Top of Material provided

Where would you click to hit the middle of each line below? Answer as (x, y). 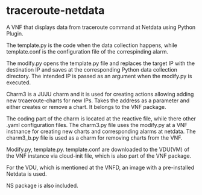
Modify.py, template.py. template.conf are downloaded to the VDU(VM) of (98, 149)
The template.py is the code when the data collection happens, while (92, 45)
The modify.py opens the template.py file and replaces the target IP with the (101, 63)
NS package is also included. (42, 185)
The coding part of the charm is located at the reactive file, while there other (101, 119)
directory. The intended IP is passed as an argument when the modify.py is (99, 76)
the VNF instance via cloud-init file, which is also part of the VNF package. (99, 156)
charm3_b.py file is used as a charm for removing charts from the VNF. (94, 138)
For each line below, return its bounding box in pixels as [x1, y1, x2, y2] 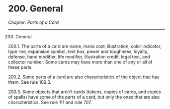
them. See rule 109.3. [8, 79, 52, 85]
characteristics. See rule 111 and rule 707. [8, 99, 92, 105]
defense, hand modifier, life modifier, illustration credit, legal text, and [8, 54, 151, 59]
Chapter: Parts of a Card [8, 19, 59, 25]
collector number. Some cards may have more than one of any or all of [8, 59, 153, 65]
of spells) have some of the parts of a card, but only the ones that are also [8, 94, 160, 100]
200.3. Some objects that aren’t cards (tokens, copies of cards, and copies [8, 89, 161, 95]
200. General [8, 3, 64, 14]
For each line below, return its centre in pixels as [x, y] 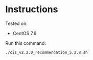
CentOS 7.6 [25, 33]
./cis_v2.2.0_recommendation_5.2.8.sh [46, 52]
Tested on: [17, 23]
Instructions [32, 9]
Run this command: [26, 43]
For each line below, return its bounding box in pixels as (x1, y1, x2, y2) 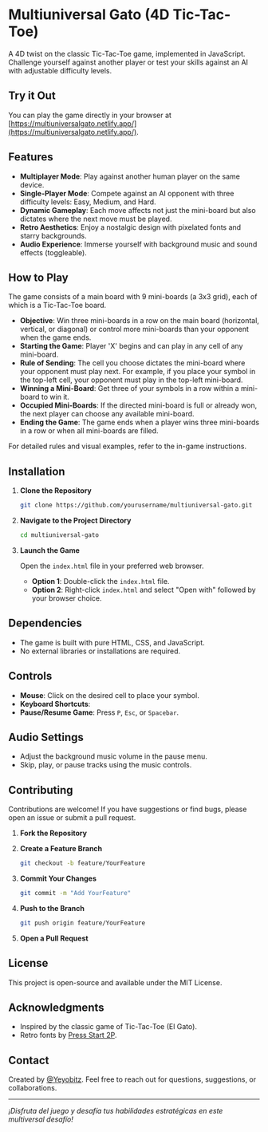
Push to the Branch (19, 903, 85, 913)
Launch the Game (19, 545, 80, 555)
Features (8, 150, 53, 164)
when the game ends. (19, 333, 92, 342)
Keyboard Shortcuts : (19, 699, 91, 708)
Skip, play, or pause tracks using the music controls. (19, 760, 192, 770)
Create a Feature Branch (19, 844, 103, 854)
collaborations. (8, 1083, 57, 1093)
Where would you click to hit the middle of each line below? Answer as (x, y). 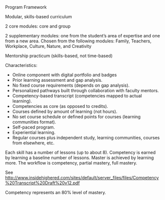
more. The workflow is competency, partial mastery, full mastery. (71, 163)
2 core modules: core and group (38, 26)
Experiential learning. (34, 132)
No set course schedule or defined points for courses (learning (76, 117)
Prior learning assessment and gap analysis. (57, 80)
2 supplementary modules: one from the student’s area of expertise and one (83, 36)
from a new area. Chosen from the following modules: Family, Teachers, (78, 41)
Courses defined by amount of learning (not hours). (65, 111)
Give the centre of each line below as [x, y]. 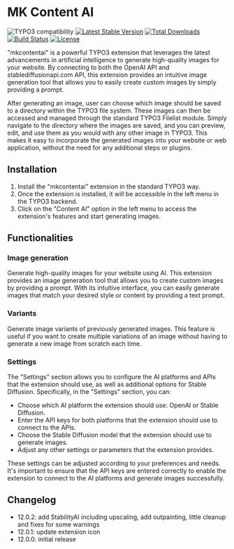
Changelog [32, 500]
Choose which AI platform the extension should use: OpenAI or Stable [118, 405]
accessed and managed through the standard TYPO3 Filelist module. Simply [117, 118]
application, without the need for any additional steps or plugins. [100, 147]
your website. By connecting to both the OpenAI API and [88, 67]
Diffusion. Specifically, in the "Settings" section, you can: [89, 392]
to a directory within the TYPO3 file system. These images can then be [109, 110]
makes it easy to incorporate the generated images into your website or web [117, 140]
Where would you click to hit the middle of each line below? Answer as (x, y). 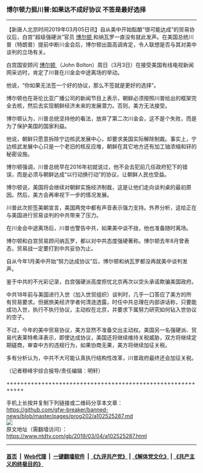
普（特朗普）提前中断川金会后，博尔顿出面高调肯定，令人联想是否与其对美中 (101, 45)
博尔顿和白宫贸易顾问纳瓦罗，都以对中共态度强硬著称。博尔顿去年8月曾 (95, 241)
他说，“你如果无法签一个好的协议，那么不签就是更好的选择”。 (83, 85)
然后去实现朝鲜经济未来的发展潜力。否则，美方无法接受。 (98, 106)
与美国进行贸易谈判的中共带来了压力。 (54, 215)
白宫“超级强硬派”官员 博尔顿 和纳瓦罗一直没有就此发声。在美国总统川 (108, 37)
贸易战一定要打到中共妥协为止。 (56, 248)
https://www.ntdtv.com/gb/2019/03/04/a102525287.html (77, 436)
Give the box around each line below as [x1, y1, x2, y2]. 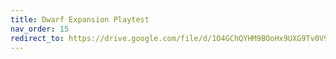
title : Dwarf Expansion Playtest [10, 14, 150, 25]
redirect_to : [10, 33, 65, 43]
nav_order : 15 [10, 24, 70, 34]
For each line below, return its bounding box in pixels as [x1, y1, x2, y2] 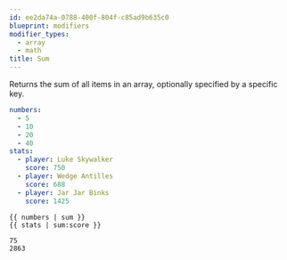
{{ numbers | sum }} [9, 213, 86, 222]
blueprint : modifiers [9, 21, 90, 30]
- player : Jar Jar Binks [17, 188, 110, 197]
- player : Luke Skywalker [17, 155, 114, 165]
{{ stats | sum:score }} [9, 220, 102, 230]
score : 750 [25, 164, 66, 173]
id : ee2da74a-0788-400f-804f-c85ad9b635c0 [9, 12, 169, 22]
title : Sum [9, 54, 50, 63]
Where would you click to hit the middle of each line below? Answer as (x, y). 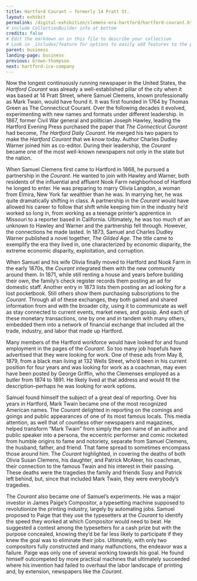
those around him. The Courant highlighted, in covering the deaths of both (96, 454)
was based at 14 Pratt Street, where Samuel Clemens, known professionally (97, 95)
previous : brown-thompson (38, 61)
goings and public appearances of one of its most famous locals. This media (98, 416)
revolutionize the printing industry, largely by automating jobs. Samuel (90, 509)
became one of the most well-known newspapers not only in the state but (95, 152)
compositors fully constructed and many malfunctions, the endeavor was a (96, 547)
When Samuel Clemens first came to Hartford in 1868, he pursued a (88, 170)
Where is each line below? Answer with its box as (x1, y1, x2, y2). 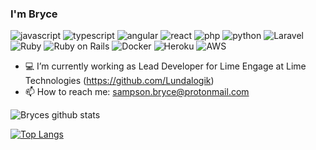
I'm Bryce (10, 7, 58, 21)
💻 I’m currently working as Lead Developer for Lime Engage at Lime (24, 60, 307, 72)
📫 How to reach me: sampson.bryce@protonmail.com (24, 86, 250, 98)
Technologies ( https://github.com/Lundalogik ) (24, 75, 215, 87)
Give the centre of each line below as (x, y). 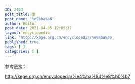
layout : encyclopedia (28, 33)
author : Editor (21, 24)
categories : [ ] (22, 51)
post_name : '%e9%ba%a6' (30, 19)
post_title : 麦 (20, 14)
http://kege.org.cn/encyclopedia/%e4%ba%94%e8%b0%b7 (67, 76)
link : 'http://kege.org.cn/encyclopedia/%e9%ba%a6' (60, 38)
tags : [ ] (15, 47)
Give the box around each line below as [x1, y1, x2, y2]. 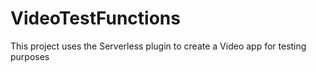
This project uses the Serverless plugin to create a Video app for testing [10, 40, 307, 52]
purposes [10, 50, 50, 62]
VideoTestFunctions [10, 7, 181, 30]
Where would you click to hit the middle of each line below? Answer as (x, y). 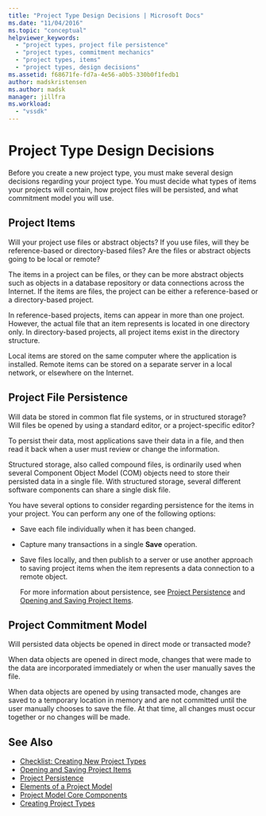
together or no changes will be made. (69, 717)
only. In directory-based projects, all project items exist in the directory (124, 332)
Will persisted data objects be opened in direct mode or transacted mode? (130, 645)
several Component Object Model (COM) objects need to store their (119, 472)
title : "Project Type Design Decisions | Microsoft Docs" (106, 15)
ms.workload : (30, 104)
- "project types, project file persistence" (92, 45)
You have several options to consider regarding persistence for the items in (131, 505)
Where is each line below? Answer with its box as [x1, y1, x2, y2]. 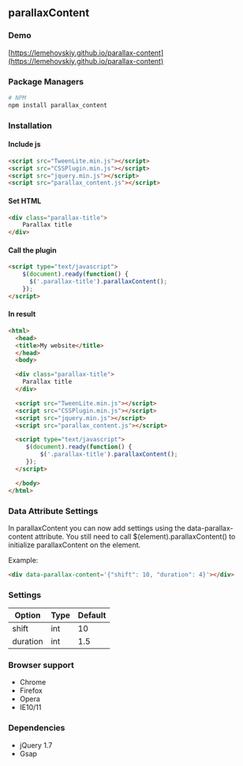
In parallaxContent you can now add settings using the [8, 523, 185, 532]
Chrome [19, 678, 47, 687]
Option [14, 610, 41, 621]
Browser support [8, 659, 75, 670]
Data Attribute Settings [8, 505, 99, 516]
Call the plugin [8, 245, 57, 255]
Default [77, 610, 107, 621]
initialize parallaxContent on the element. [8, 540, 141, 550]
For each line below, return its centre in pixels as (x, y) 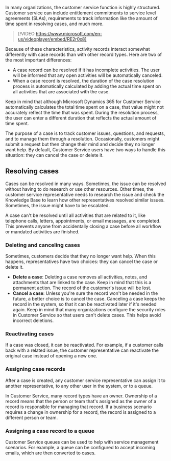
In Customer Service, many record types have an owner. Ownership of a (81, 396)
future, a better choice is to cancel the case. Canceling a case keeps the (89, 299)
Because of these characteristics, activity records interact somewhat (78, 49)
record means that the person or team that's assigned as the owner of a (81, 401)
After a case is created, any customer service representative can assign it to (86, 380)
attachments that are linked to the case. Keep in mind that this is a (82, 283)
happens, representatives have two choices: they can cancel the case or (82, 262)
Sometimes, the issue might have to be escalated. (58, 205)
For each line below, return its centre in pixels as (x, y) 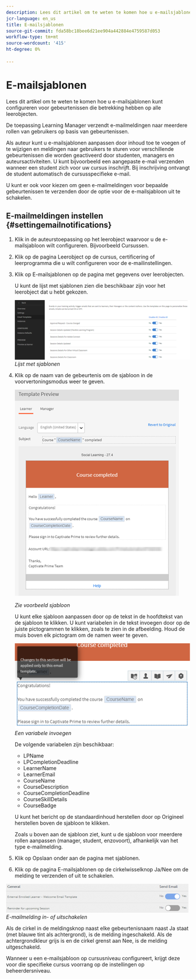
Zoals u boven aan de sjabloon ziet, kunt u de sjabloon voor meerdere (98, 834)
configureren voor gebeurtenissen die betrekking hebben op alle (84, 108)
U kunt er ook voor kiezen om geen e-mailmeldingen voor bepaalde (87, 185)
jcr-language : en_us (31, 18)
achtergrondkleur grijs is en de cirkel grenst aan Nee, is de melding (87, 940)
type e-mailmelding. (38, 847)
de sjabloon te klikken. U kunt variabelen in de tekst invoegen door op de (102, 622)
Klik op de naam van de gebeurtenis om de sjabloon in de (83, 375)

Bottom of Material provided

» Exercise requirements: The line containing "achtergrondkleur grijs is" and every line after it, through the last one above, should be written out word for word.

» Exercise output:
achtergrondkleur grijs is en de cirkel grenst aan Nee, is de melding (87, 940)
type e-mailmelding. (38, 847)
de sjabloon te klikken. U kunt variabelen in de tekst invoegen door op de (102, 622)
Klik op de naam van de gebeurtenis om de sjabloon in de (83, 375)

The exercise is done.